Paragraphs are our friend ar1836!
You want details on the paperwork and discipline that Hendren and I are talking about? OK. For example to suspend a "Special Ed" student for more than 10 days during a school year for disrupting the classroom at will was impossible. The administration just has to keep having meetings and filling out documents until the kid changes his mind!Can you imagine, six highly educated adults had to keep having meetings to discuss with one out of control 14 year old ways to change their behavior! And if they didn't, we could always have another meeting. It was a joke. IT would not cost us any money to relax that rule, it would save money- and time.The same thing occurred with grades. A "resource room" student could look a regular classroom teacher in the eye and tell them straight out that they were not going to turn a hand. You litterally could not flunk them. The district's plan in such a case was to keep having meetings until the teacher got tired of them and passed the kid. I am not exaggerating. My supervisor bluntly told me that there was no end point at which the teacher was allowed to say, "enough meetings, this child has an "F".
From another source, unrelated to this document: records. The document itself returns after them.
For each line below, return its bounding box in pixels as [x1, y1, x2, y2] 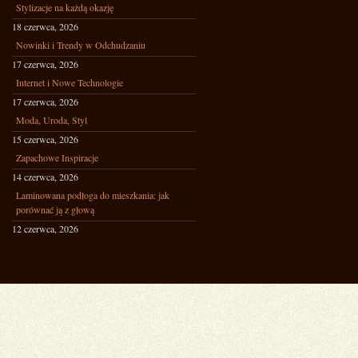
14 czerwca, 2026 [12, 170, 78, 183]
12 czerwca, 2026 [12, 222, 78, 235]
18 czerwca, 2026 [12, 20, 78, 33]
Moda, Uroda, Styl [16, 113, 87, 126]
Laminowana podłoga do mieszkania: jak [16, 189, 169, 201]
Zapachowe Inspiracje [16, 151, 98, 164]
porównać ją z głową [16, 203, 94, 216]
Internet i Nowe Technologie [16, 76, 123, 89]
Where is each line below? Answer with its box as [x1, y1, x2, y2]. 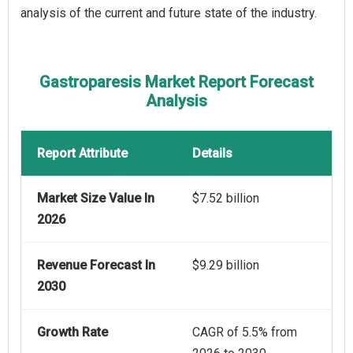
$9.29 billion [192, 258, 259, 273]
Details [192, 146, 232, 162]
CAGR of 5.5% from [192, 325, 297, 340]
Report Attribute [37, 146, 128, 162]
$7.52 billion [192, 191, 259, 206]
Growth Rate [37, 325, 108, 340]
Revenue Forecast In [37, 258, 155, 273]
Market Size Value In [37, 191, 154, 206]

...and by "flunking" I don't mean retention in the same grade. I am only talking about an "F" on a report card which meant nothing because the child was moved through the system anyway.
What districts? When I was in the grades, I remember several "special ed" students(yes, there was a classroom they attended in addition to mainstreamed classes) a number of those students were sent to alternative school as regularly as non-special ed students and alternative schools are better described as 'in-school' suspension. If you are discussing sent-home suspension, maybe you have a point; if discussing 'in-school' suspension, I remember a number of folks sent there for 20 days or more, particularly if a student is 2-3 years and poses an ominous physical threat to other students. I must write in paragraphs because I'm no good at sound bytes. Besides, I despise the requisite lack of attention span it causes. A principal acquaintance of mine has had a number of students fail grades in his school. I have to agree with a need for accountability by districts, but merely attacking spending on the schools without a true study of problems is no solution.
I taught for 12 years. I know the problems.